Once we got the pain under control, and I got home, I basically stayed at home for the two weeks, mostly lying down with my arm propped. Meds made me nauseous , so it was hard to eat anything. The kids were with their dad, which was hard, but good too, because I was able to do basically nothing to take care of them. I had restricted movement this time due to stitches into my rotator cuff. That was annoying as I wanted to prop my arm away, but the stitches kept the arm tight to my body.

At the end of the two weeks, I saw the ortho surgeon and got to see pics of my new arm. it looks just like a big dogbone with a long rod in it and two screws, one at te top and one at the bottom. but the dr was pleased. I was sent home to carry on.

The kids came home on the 27th of dec and that is when we celebrated Christmas. My mom and dad came down as well, so it was really nice. Our friends, Sarah and Bill were away at that time and had offered us their house, so mom and dad had some opportunity for quiet time. I think it worked out really nice for them. The kids got spoiled, getting both ds and wii, but it was a good year for that, because I was still not able to do much. Kept them busy!

They are back at school, and I am still taking it very easy. I have started a passive physio program, with the therapist moving my arm for me, and massage therapy to get the oxygen moving better thru the arm and shoulder. They are both pleased with where I am at, and feel that I will make fast progress once I am able to move again.

All specimens that were taking from teh arm when they debrided it this time came back negative for cancer cells. Supposedly, because they were specifically testing for breast cancer, they would have easily found the cells, if they were there. So, we say woohoo, but remain confused as to what we are dealing with. I am to see the oncologist at some point over the next couple weeks. Its kind of funny, one arm, but I need to check in with 5 drs to find out how I am doing. General consensus is that I am doing well, for where I am in the healing process.

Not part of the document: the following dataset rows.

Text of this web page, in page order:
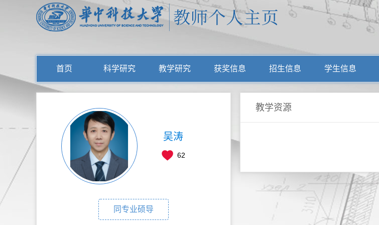
首页 科学研究 教学研究 获奖信息 招生信息 学生信息
吴涛
62
同专业硕导
教学资源
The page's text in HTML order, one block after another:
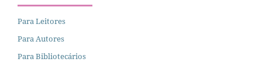
Para Leitores
Para Autores
Para Bibliotecários
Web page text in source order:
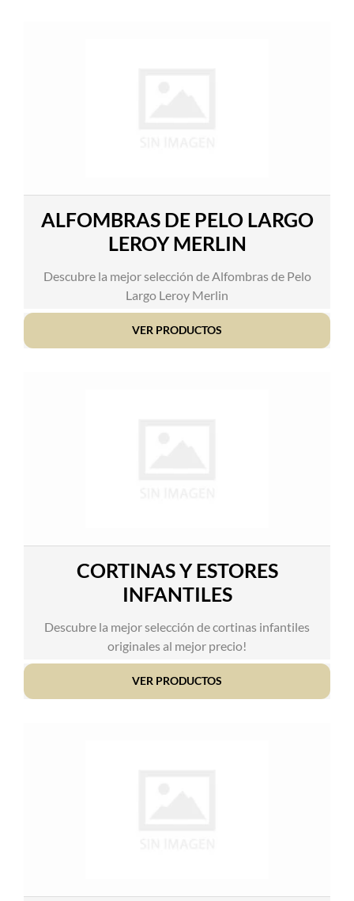
ALFOMBRAS DE PELO LARGO
LEROY MERLIN
Descubre la mejor selección de Alfombras de Pelo
Largo Leroy Merlin
VER PRODUCTOS
CORTINAS Y ESTORES
INFANTILES
Descubre la mejor selección de cortinas infantiles
originales al mejor precio!
VER PRODUCTOS
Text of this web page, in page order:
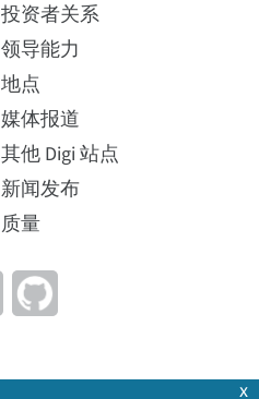
投资者关系
领导能力
地点
媒体报道
其他 Digi 站点
新闻发布
质量
x
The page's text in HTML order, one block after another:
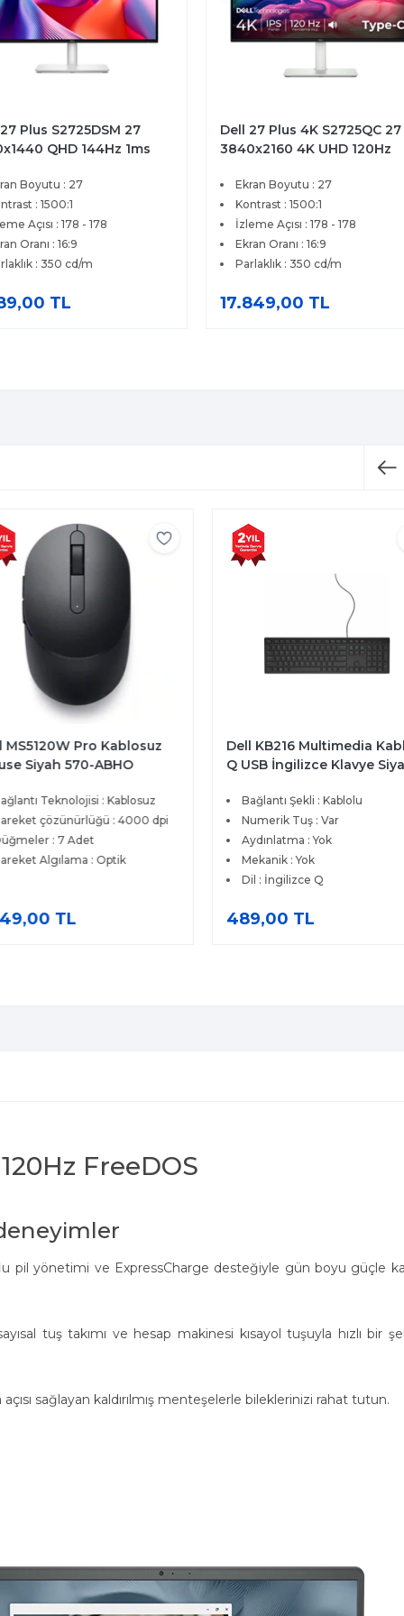
Plus S2725DSM 27
QHD 144Hz 1ms
IPS Pivot Monitor
Boyutu : 27
: 1500:1
Açısı : 178 - 178
Oranı : 16:9
: 350 cd/m
TL
Dell 27 Plus 4K S2725QC 27
3840x2160 4K UHD 120Hz
Premium IPS Monitör
Ekran Boyutu : 27
Kontrast : 1500:1
İzleme Açısı : 178 - 178
Ekran Oranı : 16:9
Parlaklık : 350 cd/m
17.849,00 TL
MS5120W Pro Kablosuz
Siyah 570-ABHO
Teknolojisi : Kablosuz
çözünürlüğü : 4000 dpi
: 7 Adet
Algılama : Optik
TL
Dell KB216 Multimedia
Q USB İngilizce Klavye
Bağlantı Şekli : Kablolu
Numerik Tuş : Var
Aydınlatma : Yok
Mekanik : Yok
Dil : İngilizce Q
489,00 TL
FreeDOS
pil yönetimi ve ExpressCharge desteğiyle gün boyu güçle
tuş takımı ve hesap makinesi kısayol tuşuyla hızlı bir
sağlayan kaldırılmış menteşelerle bileklerinizi rahat tutun.
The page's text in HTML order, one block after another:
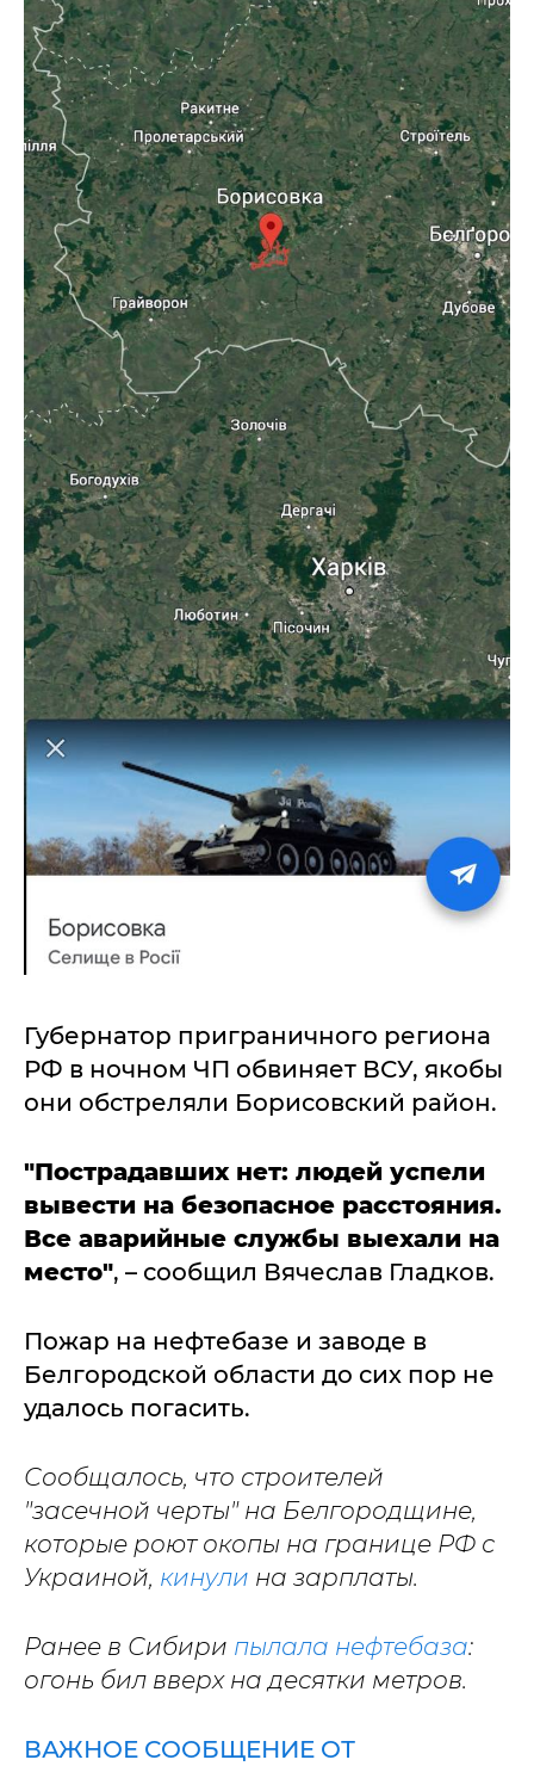
Губернатор приграничного региона
РФ в ночном ЧП обвиняет ВСУ, якобы
они обстреляли Борисовский район.
"Пострадавших нет: людей успели
вывести на безопасное расстояния.
Все аварийные службы выехали на
место", – сообщил Вячеслав Гладков.
Пожар на нефтебазе и заводе в
Белгородской области до сих пор не
удалось погасить.
Сообщалось, что строителей
"засечной черты" на Белгородщине,
которые роют окопы на границе РФ с
Украиной, кинули на зарплаты.
Ранее в Сибири пылала нефтебаза:
огонь бил вверх на десятки метров.
ВАЖНОЕ СООБЩЕНИЕ ОТ

Because we are at what is basically the half way point of the post surgical "don't do anything with that arm" stage, I feel that I have lost ground, and am grumpy and frustrated with it all. There is very little that I can do, and energy levels are very low. I finished up another long run of antibiotics, orally, after the surgery, and they seem to hang in the body for a long time. As well, I still take percocet a lot of nights. Both can make one feel run down. And just generally sitting around and unable to do much is a tiring thing!

That is the basic update. I will try to post more later on as I think of it.

Thank you all for your thoughts and prayers. Please keep them coming!